Flowers, Rees had said, had served four years of an eight year sentence, which was the norm these days, and had been a model prisoner. The fact that his last spell inside had been in HMP Belmarsh was entirely due to him wishing to be in the London area prior to release and nothing to do with Belmarsh's status as a high security containment facility. In fact, the High Security prison at Belmarsh is actually
inside
the normal Belmarsh prison, which gets used as a transit station as well as a local nick for the Old Bailey.

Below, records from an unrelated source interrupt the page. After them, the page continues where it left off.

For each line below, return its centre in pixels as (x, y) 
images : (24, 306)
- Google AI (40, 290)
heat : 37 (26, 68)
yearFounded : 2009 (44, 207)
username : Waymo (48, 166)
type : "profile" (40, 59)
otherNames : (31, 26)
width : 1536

What had he been put away for? Naturally, Steffi had asked that right up front, as she was, after all, a professional, and an eight year stretch was definitely for something more serious than non-payment of parking fines or having to take the rap for your offspring playing truant from school.

The gist of it seemed to be a fraud, specifically the embezzlement or misappropriation or just downright theft of a substantial amount of grant aid money from the EEC (now known as the EC or just ‘Europe') for the regeneration of an underdeveloped area (known as Wales), coupled with a stubborn reluctance to say where the cash had gone. Pressure from the Inland Revenue would have been enough to make sure that the book was thrown at Flowers, who was – surprise, surprise – a qualified accountant, let alone the fact that the whole thing had come to light when he had perpetrated an assault with an office stapler on two Cardiff VAT inspectors on a routine visit. (An assault so severe that both inspectors had taken early retirement and counselling, and would still probably never enter a branch of Office World again.) The plea that he had been under pressure during a particularly acrimonious divorce hadn't seemed to butter any parsnips as far as the judge at Cardiff Crown Court had been concerned.

To get Flowers out of his current predicament, some more mitigating circumstances were needed: anything that would explain why a model prisoner had suddenly gone off the rails like he had. Here, Rees had had an idea. Flowers had been on semi-release in London. Amy May, his ex-wife, lived in London. Amy had taken out a restraining order on him, so it was obvious he had at least tried to see her. Maybe that had been too much for him and he'd cracked under the strain of being restrained? So a logical place to start had been with Amy and, by extension, the person who had replaced Flowers in her bed.

Steffi had set to with dogged determination. Police and court records in Suffolk had confirmed the details of Flowers' re-arrest, and Suffolk traffic police had gladly given her details of how the wrecked BMW that Flowers had stolen had been taken away at my request by an idiot car mechanic from Barking. A chance word with Stella about the famous Amy May (and, yes, she admitted she'd been trying it on there, but she had heard rumours) had revealed that Stella knew me and where I had lived. Steffi had had to check it out. She had had no particular idea what she was looking for, but thought it would prove to her client that she'd covered all the bases.

She made no attempt to hide the fact that she had more or less broken into my flat in Stuart Street. In fact, she became almost animated at the thought of it.